WORK ITEM = Within the entries below, find the portion that opens with the line containing "Записан (203, 183)" and closes with the line containing "总之，微波干燥所用到的仪器还是蛮给力的，优点很多 (9, 205, 205, 215)". Retype that portion exactly and only.

DATA EXCERPTS =
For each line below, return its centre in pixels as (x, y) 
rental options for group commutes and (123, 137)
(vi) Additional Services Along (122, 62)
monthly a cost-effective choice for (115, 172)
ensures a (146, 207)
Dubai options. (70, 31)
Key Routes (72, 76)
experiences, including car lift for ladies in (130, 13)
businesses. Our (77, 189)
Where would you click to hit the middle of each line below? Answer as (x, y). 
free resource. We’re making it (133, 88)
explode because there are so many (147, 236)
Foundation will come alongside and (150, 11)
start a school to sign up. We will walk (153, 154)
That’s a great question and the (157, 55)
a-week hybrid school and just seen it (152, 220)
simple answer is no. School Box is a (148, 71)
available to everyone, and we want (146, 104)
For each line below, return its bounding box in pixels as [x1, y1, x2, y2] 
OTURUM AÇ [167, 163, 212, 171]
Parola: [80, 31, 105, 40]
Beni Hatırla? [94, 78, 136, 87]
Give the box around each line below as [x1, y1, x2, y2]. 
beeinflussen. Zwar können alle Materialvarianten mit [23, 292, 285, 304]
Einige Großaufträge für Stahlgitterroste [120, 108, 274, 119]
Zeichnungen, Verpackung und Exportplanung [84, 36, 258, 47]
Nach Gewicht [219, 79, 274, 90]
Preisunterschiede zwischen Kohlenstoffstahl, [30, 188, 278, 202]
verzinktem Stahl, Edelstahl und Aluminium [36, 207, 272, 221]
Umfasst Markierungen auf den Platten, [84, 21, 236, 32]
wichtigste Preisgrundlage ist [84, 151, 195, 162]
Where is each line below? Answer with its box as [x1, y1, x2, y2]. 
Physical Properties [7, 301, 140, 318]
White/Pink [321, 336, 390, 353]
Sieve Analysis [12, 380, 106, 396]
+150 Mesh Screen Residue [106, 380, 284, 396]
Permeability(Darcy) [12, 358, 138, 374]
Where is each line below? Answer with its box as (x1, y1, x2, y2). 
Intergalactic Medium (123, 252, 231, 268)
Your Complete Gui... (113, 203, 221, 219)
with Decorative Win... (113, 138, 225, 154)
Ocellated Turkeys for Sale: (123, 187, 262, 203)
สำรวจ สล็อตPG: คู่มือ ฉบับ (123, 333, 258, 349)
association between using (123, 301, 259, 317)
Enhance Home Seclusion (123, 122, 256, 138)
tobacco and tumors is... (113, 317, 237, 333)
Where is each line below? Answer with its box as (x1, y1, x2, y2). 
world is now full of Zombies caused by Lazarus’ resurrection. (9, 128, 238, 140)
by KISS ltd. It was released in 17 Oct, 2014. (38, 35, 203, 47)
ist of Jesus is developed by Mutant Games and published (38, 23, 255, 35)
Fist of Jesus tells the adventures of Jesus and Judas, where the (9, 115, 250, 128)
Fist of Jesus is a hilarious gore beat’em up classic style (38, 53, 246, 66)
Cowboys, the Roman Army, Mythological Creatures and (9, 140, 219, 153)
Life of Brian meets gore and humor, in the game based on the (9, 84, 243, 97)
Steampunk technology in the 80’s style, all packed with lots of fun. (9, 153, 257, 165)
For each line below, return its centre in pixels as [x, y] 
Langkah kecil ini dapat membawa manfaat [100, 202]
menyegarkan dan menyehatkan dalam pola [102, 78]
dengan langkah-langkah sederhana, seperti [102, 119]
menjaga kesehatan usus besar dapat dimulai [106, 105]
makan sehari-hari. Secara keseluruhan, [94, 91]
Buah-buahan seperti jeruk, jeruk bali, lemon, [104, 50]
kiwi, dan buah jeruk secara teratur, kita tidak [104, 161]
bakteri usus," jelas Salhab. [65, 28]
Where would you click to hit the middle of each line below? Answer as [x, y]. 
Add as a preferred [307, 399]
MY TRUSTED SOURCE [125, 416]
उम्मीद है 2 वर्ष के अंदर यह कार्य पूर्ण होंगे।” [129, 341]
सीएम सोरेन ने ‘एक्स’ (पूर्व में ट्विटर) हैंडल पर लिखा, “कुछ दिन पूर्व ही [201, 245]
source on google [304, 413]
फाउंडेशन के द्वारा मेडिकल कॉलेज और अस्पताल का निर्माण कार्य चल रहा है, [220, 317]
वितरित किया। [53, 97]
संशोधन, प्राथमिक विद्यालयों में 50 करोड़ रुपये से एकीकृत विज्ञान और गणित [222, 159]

* * *

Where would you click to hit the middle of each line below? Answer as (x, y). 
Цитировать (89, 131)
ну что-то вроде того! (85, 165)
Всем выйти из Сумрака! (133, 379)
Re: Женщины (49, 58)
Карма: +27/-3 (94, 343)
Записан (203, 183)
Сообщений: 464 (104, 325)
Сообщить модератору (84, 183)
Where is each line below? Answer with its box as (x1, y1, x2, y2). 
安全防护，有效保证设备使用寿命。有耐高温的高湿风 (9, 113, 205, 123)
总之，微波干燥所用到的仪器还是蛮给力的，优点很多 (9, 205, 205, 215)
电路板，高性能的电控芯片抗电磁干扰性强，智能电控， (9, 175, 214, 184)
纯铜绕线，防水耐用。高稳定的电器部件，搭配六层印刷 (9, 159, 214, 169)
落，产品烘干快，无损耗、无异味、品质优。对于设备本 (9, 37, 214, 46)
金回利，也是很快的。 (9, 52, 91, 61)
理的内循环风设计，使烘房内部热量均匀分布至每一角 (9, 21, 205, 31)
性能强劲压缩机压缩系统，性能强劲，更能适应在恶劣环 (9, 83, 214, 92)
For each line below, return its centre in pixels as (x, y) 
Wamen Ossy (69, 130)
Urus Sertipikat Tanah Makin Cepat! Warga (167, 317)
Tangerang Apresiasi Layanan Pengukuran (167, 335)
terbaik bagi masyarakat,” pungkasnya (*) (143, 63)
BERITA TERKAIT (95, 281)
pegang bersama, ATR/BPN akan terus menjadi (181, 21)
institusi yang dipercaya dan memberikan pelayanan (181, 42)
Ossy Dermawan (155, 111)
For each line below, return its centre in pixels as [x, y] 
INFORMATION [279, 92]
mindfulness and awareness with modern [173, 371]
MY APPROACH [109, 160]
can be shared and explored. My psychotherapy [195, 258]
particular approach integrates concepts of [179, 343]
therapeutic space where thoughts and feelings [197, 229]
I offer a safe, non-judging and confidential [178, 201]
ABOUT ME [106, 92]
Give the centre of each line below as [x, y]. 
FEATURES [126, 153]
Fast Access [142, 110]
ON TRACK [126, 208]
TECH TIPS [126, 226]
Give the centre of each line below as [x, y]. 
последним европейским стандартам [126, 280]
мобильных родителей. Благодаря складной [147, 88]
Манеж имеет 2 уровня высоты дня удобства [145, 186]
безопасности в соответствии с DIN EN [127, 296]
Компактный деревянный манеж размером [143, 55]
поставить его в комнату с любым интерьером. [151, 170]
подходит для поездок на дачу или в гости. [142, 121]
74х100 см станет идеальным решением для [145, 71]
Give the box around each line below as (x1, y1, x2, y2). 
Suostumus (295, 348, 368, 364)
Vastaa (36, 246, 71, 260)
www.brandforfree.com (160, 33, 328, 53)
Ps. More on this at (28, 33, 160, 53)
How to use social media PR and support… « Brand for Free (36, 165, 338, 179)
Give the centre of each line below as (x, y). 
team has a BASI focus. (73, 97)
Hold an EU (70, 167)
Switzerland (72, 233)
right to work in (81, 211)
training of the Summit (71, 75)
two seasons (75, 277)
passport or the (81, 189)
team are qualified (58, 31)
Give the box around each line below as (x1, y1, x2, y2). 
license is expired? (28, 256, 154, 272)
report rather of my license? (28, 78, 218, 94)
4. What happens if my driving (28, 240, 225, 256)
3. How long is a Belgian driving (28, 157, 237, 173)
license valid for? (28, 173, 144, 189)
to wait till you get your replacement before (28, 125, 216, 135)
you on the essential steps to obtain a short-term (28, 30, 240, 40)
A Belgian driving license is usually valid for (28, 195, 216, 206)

WRITTEN REPLY =
Записан (203, 183)
Сообщений: 464 (104, 325)
Сообщить модератору (84, 183)
Where is each line below? Answer with its box as (x1, y1, x2, y2). 
安全防护，有效保证设备使用寿命。有耐高温的高湿风 (9, 113, 205, 123)
总之，微波干燥所用到的仪器还是蛮给力的，优点很多 (9, 205, 205, 215)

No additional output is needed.